§ **RECORDED INFORMATION**
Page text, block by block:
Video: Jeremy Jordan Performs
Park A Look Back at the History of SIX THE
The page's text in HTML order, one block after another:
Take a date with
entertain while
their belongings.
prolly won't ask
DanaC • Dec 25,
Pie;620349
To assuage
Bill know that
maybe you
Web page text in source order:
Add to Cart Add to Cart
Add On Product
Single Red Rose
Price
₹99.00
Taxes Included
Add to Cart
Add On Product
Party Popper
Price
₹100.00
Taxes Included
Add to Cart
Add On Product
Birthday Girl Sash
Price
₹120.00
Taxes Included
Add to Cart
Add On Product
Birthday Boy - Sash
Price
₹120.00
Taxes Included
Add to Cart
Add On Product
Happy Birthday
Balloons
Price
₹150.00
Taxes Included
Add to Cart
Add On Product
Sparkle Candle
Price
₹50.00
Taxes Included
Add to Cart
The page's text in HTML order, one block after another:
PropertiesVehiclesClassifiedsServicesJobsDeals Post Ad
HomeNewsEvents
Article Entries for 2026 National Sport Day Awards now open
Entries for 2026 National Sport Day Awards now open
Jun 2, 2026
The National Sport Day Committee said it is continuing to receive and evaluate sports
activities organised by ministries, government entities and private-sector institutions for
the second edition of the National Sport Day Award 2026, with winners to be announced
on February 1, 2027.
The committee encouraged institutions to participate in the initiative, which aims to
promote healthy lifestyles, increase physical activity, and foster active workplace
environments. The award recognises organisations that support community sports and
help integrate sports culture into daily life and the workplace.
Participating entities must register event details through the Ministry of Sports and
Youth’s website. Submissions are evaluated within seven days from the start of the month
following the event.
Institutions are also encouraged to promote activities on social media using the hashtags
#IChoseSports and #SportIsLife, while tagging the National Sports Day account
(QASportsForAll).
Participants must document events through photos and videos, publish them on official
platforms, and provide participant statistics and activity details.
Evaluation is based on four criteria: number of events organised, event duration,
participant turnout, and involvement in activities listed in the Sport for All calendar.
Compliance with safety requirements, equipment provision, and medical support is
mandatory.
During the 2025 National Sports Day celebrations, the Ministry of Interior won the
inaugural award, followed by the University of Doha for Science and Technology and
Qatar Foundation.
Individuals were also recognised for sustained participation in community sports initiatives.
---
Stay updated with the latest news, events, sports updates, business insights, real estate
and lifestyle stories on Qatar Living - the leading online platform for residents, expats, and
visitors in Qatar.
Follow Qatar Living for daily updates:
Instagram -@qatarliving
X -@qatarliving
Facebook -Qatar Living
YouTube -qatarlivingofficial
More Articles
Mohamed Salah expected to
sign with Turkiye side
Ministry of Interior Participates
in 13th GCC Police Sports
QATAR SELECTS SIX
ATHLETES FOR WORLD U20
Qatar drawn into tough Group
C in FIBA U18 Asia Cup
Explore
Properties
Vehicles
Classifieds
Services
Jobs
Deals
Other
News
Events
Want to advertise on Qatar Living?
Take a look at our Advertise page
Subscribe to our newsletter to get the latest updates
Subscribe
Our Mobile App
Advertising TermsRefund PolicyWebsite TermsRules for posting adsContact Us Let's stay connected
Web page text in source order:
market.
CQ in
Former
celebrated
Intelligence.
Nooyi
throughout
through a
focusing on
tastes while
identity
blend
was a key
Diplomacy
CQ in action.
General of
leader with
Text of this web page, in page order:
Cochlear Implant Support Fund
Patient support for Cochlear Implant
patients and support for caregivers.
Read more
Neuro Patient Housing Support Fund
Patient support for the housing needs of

§ **WHAT THIS TASK INVOLVES**
Wherever a line of the data above contains "Implant", copy that line.

§ **ANSWER BOX**
Cochlear Implant Support Fund
Patient support for Cochlear Implant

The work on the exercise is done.